Work to complete =>
Could you reproduce, exactly and alone, the lines running from the one with "interaction (move,click,scroll, ...)." to the end of the data below?

• • • • • • •

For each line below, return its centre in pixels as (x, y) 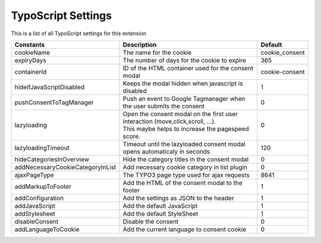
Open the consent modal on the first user (180, 114)
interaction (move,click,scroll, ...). (169, 121)
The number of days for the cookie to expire (185, 60)
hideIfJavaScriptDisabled (50, 87)
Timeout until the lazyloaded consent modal (184, 144)
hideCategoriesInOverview (52, 159)
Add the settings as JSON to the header (178, 198)
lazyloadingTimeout (42, 148)

• • • • • • •

Your solution =>
interaction (move,click,scroll, ...). (169, 121)
The number of days for the cookie to expire (185, 60)
hideIfJavaScriptDisabled (50, 87)
Timeout until the lazyloaded consent modal (184, 144)
hideCategoriesInOverview (52, 159)
Add the settings as JSON to the header (178, 198)
lazyloadingTimeout (42, 148)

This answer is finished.